AKIBAT VIRUS CORONA PEMPROV DKI BAKAL MELAKUKAN OPERASI TERKAIT KEHABISAN MASKER
BUNDAPOKER

Pemerintah Provinsi DKI Jakarta akan melakukan penggerebekan pasar terkait kenaikan harga topeng, salah satunya di Pasar Pramuka, Jakarta Timur. Hal ini diungkapkan oleh Penjabat Kepala (Penjabat) Kepala Dinas Perindustrian, Perdagangan, Koperasi, Usaha Kecil dan Menengah (PPKUKM) Jakarta, Elizabeth Ratu Rante Allo.

"Kami akan merencanakan operasi bersama dengan Kepolisian Metro dalam waktu dekat," kata Ratu di Balaikota Jakarta, Selasa (18/2). Nantinya, katanya, koordinasi juga akan dilakukan dengan Departemen Kesehatan untuk membentuk tim terpadu yang turun ke pasar lain, bahkan jika ditemukan penyimpangan dalam operasi pasar kemudian, Ratu mengatakan itu akan menjadi masalah polisi. Ratu memastikan bahwa pemerintah akan mengambil tindakan terhadap warga yang dengan sengaja menimbun topeng.

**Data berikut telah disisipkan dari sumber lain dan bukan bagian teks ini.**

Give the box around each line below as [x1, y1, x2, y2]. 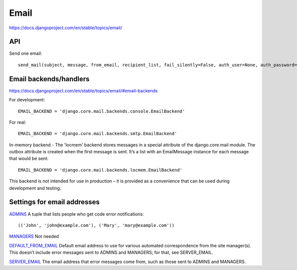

"Tentu saja nanti kita akan duduk bersama dengan polisi terlebih dahulu. Jika operasi satgas pangan jika ada misalnya seorang pengusaha yang menimbun kebutuhan pokok dalam keadaan ketika kondisinya tidak lagi baik, tentu saja ada kriminalitas , "jelasnya. Ratu mengungkapkan bahwa salah satu faktor yang melambungkan tingginya harga topeng adalah bahan baku untuk pembuatan dari Cina. Sementara China diketahui terkendala oleh Virus Corona.

"Jadi karena bahan bakunya langka dengan kasus corona, tentu produksinya juga berkurang," jelasnya. Ratu menyebutkan bahwa kelangkaan topeng juga karena penggunaan masyarakat. Orang cenderung berbondong-bondong membeli topeng. Menurutnya, orang membeli karena itu adalah bentuk perlindungan diri.

"Tidak salah juga kalau masyarakat melindungi dirinya dengan menyimpan topeng," pungkasnya. Sebelumnya, Menteri Koordinator Pembangunan Manusia dan Kebudayaan (Menko PMK) Muhadjir Effendy menyatakan bahwa banyak berita bohong yang beredar tentang virus corona menyebabkan masyarakat menjadi tidak rasional. Salah satunya mengakibatkan kurangnya pasokan masker dan harga yang melonjak.

"Berita hoax atau setengah hoax menciptakan kekacauan, suasana panik, dan membuat orang-orang kita berpikir tidak rasional seperti sibuk membeli topeng," kata Muhadjir ketika memberikan pernyataan di Kantor Staf Presiden, Jakarta, Senin (17/2).

Kepanikan publik, menurut Muhadjir, digunakan oleh sejumlah pihak untuk menaikkan harga topeng menjadi tidak wajar. Bahkan, seperti yang direkomendasikan oleh Menteri Kesehatan, katanya, masker hanya digunakan untuk mereka yang sakit dan mereka yang berisiko karena bekerja di sektor kesehatan.

Tagged:

0 komentar:

Posting Komentar

Catatan: Hanya anggota dari blog ini yang dapat mengirim komentar.